(Stored data)
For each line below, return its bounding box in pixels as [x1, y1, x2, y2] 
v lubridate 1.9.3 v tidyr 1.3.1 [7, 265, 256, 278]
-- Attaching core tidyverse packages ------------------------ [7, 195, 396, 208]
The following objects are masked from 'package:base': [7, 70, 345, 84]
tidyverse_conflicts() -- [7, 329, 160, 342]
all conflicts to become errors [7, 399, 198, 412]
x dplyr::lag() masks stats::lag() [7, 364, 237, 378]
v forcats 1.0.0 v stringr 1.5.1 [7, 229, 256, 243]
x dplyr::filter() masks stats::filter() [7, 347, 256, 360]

--

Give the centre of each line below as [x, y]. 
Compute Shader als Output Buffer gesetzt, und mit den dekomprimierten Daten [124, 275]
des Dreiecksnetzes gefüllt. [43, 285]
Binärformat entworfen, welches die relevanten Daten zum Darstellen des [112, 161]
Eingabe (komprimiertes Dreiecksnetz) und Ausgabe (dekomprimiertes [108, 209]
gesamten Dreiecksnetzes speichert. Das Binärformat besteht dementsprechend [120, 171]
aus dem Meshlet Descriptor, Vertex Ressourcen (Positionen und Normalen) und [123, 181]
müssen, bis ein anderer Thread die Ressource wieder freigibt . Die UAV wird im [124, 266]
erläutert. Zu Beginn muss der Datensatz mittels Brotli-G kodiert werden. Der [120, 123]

---

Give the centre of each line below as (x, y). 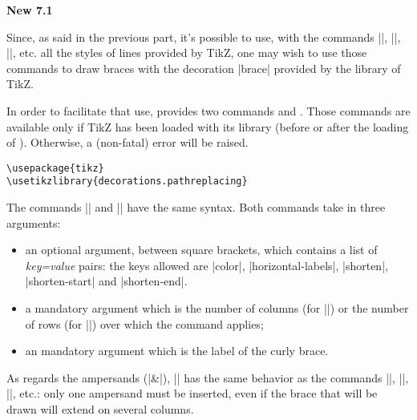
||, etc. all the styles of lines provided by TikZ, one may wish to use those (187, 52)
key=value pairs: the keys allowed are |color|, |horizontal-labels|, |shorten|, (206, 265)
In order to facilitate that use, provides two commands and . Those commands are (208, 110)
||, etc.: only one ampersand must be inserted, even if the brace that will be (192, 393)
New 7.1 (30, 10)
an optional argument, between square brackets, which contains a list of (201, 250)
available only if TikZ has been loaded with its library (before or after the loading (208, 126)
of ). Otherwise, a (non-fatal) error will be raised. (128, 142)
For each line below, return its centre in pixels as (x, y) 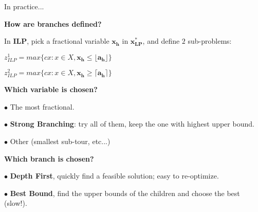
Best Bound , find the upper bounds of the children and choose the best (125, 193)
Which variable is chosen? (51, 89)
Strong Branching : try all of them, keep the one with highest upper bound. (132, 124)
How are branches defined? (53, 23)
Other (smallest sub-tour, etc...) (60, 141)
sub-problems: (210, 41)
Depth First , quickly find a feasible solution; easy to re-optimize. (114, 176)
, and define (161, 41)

# Action item
Set down, exactly as they stand above, the lines starting with the line with "The following objects" and going on through the line with "x dplyr::filter() masks", and no others.

# The answer
The following objects are masked from 'package:base': [7, 70, 345, 84]
tidyverse_conflicts() -- [7, 329, 160, 342]
all conflicts to become errors [7, 399, 198, 412]
x dplyr::lag() masks stats::lag() [7, 364, 237, 378]
v forcats 1.0.0 v stringr 1.5.1 [7, 229, 256, 243]
x dplyr::filter() masks stats::filter() [7, 347, 256, 360]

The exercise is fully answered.